Fahrettin Altun: Modernlikle muhafazakârlık ilişkisi denilebilir buna, muhafazakârlık da açıkçası 19. yüzyılın ideolojilerinden biridir. Toplumların tutum ve davranışları söz konusu olduğunda, modernliğin aslında yıkıcı, dönüştürücü bir etkisinin olduğunu söylerken; muhafazakâr ideolojinin de bununla baş etmeye çalışan bir girişim olduğunu söyleyebiliriz. Muhafazakarlıkta kritik mesele, değişim karşıtlığı değildir, değişimin nasıl olacağıdır. Yani muhafazakâr düşünce için değişim tedrici olmalıdır. İkincisi, değişim, gelenek karşıtlığı temelinde değil, gelenekten beslenerek sürdürülmelidir. Bu anlamda modernliğin farklı pratikleri olduğunu söyleyebiliriz. Fransız modernleşmesi, gelenek karşıtı ve devrimci bir tarzda ilerlemiştir. Bize model olan da Fransız modernleşmesidir. Anglo-Sakson modernleşme pratikleri ise geleneği dışlamaz. Hatta hatta, gelenek o denli önemsenir ki, 20. Yüzyılda geriye dönük bir gelenek icad edilir. Şatafat, törensellik vs. vurgulanır. E. Hobsbawm bundan bahseder. Türkiye’deki hikaye Fransa örneğinden modellendiği için son derece trajik bir hikaye. Modernleşmek gelenekle hesaplaşmak, devrimci bir dönüşüm meydana getirmek anlamına gelmiştir. Osmanlı geleneği inkar edilmiştir. İslami geçmiş yok sayılmıştır. Kitabi bir modernleşme politikası uygulanmış, tarihsel, sosyo-kültürel gerçeklik zeminleri yok sayılmıştır. Bir tür cetvel modernleşmesi, pergel modernleşmesi bizimkisi. 1920’li ve 30’lu yıllarda kağıda dökülmüş mekanik bir süreç. Türkiye’de dönüşümler yaşandı. Farklı modernleşme anlayışları, toplumdan neşet etti. Ama bunun için 1960’ları değil, önce 1980’leri ardından 2000’leri milat almak gerekir. O zamana kadar yukarıdan aşağıya bir emir komuta zinciriyle yürüyen bir modernleşme projesiyle karşılaştık.
Bunun bir travma doğurduğunu söyleyebiliriz o zaman.
Fahrettin Altun: Tabii ki.
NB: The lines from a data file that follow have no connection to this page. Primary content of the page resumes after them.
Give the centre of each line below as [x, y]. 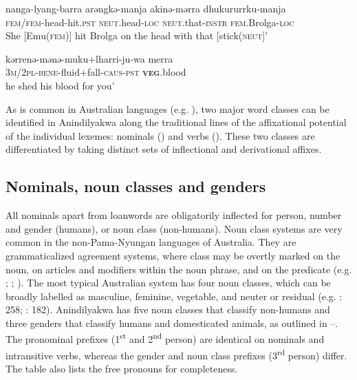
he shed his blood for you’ [60, 85]
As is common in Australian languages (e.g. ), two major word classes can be [167, 108]
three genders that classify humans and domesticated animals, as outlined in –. [172, 323]
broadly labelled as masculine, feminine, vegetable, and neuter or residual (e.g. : [174, 296]
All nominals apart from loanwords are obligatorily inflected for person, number [174, 215]
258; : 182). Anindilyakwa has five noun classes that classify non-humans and [168, 309]
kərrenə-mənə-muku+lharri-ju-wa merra [89, 58]
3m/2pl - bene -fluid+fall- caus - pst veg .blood [96, 72]

Bu bir tramva doğuruyor, her şeyden önce toplumsal süreçlere dönük olarak özellikle inorganik müdahalelilerin ve baskı politikalarının toplumda ve bireylerde bir yoksunluk hissiyatı doğurduğunu; bir bütünleşme problemini meydana getirdiğini, bir aidiyet problemi oluşturduğunu söyleyebiliriz. Kendisini ait hissettiği ve temsil ettiği bir yönetim modelinden, kendisini baskılayan bir yönetim modeline geçiş sürecidir bu ve çok büyük sıkıntılar oluşturur geçiş dönemleri… Burada aidiyetini yitirme çok kritik bir kavram ve kendi bulunduğu coğrafyaya, kültürel geçmişe, onu temsil ettiğine iddia eden yönetim mekanizmalarına bir tür yabancılaşma duygusunu ortaya çıkarıyor. Bu da ifade ettiğin gibi tramva olarak okunabilir.
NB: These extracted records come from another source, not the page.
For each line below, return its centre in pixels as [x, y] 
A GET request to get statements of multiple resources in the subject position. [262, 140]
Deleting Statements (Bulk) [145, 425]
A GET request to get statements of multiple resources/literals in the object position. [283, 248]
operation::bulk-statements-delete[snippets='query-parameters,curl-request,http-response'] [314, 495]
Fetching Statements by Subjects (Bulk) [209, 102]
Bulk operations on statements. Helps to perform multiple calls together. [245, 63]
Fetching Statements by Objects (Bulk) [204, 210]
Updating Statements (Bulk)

Bu yansımaları edebiyatta da görüyoruz. İkinci Yeni şiirinde ve edebiyatında özellikle karşımıza çıkıyor. Birçok şair gelenekle bir aidiyet kurmuyor çünkü. Örneğin Turgut Uyar’ın Divan kitabında, Türk edebiyatından yola çıkarak yazdığı şiirleri topladığı kitabı ama Münacat yazmış, Naat yazmış ama kesinlikle klasik anlamdaki Münacat’la ve Naat’la bir alakası yok. Geleneği yıkıyor bir anlamda, geleneği reddeden bir modernlik söz konusu. Tanpınar gibi arada kalmış nesiller yetişti mesela…
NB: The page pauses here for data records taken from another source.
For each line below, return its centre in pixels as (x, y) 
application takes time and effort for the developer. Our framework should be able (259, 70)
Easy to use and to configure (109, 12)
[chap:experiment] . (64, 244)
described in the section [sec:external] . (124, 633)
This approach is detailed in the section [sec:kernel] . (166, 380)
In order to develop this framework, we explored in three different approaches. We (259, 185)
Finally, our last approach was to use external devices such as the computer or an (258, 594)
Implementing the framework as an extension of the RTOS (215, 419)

Fahrettin Altun: Çok doğru tespitler evet, toplumların doğrudan yaşadığı bu travmanın en net görüldüğü alanlardan biri de edebiyattır. Edebiyat ürünlerinin bu yönüyle, modernliğin sıkıntılarını, modernlikle gelenek çekişmesini, aradan kalmışlıkları, kimlik bunalımlarını en fazla yansıtan mecralar olduğunu görüyoruz. Bu açıdan İkinci Yeni bunun bir örneği ve bir çıkış arayışı, çözüm arayışı… Bunu biz 20. yüzyılın başındaki edebiyat hareketlerinde de görüyoruz. O yüzden 20. yüzyıl Türkiye modernleşmesini, Osmanlı modernleşmesini edebiyat metinleri üzerinden okumayı daha anlamlı buluyorum. Çünkü çok daha süzülmüş, çok daha dönemin havasını ve psikolojisini yansıtan metinler var ve orada gündelik hayatın tüm dinamikleri ve gerilimleri yer aldığı için, sadece yukarıdan aşağıdan siyasal anlatılar, sistem teorileri dışında çok daha gerçek ve toplumun içinden hikâyeler var.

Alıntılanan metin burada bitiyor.